[Start of Attachment]
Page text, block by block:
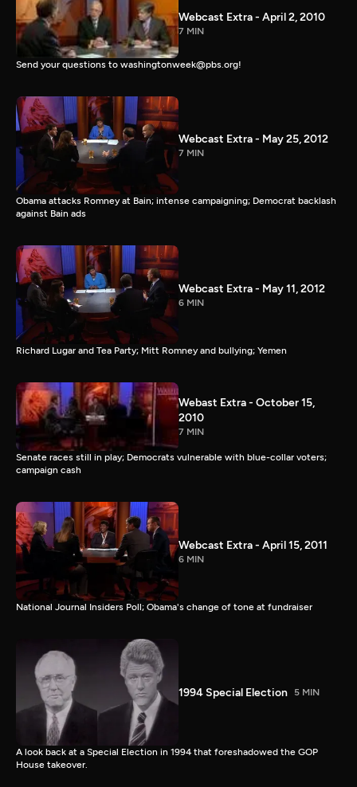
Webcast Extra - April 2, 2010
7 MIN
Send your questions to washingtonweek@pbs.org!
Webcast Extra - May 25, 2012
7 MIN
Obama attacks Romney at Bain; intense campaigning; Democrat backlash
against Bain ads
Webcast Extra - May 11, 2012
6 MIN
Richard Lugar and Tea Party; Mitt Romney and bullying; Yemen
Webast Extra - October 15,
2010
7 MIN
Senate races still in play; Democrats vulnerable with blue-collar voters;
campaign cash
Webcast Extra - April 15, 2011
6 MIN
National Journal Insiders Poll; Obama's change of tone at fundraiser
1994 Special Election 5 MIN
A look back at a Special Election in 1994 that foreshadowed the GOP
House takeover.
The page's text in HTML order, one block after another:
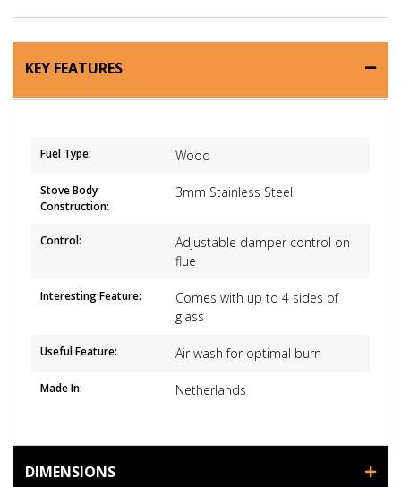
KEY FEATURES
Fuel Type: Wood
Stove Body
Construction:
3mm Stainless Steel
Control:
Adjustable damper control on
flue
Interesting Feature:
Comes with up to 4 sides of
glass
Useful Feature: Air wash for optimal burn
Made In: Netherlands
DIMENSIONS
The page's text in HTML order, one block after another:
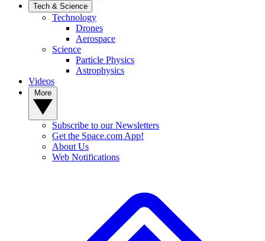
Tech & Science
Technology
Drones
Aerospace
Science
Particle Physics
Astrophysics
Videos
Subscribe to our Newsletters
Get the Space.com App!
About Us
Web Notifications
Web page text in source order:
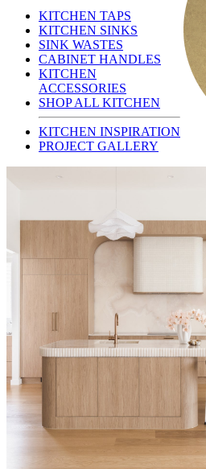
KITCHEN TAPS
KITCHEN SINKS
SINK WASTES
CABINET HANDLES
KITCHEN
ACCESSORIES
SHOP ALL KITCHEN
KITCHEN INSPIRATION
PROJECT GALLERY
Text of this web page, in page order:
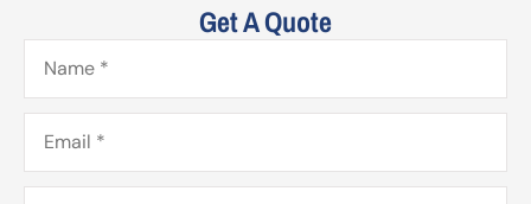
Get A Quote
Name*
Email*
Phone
[End of Attachment]
Exercise ::
Restate the whole listing word for word. Omit the pictures.

Expected answer ::
Page text, block by block:
Webcast Extra - April 2, 2010
7 MIN
Send your questions to washingtonweek@pbs.org!
Webcast Extra - May 25, 2012
7 MIN
Obama attacks Romney at Bain; intense campaigning; Democrat backlash
against Bain ads
Webcast Extra - May 11, 2012
6 MIN
Richard Lugar and Tea Party; Mitt Romney and bullying; Yemen
Webast Extra - October 15,
2010
7 MIN
Senate races still in play; Democrats vulnerable with blue-collar voters;
campaign cash
Webcast Extra - April 15, 2011
6 MIN
National Journal Insiders Poll; Obama's change of tone at fundraiser
1994 Special Election 5 MIN
A look back at a Special Election in 1994 that foreshadowed the GOP
House takeover.
The page's text in HTML order, one block after another:
KEY FEATURES
Fuel Type: Wood
Stove Body
Construction:
3mm Stainless Steel
Control:
Adjustable damper control on
flue
Interesting Feature:
Comes with up to 4 sides of
glass
Useful Feature: Air wash for optimal burn
Made In: Netherlands
DIMENSIONS
The page's text in HTML order, one block after another:
Tech & Science
Technology
Drones
Aerospace
Science
Particle Physics
Astrophysics
Videos
Subscribe to our Newsletters
Get the Space.com App!
About Us
Web Notifications
Web page text in source order:
KITCHEN TAPS
KITCHEN SINKS
SINK WASTES
CABINET HANDLES
KITCHEN
ACCESSORIES
SHOP ALL KITCHEN
KITCHEN INSPIRATION
PROJECT GALLERY
Text of this web page, in page order:
Get A Quote
Name*
Email*
Phone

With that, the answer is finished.